§ What the task asks
Output only the span of lines that begins at the line containing "событий (271, 164, 330, 182)" and ends at the last line of the data, both included, exactly as they appear.

§ Records shown
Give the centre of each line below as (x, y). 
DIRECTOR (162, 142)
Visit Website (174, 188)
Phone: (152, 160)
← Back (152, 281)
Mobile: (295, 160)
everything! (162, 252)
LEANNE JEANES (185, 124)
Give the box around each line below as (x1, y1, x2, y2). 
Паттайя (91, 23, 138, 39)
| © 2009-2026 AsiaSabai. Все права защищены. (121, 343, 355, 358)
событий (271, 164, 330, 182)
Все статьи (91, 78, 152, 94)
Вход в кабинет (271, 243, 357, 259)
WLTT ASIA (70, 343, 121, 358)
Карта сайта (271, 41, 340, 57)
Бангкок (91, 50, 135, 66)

§ Answer to this task
событий (271, 164, 330, 182)
Все статьи (91, 78, 152, 94)
Вход в кабинет (271, 243, 357, 259)
WLTT ASIA (70, 343, 121, 358)
Карта сайта (271, 41, 340, 57)
Бангкок (91, 50, 135, 66)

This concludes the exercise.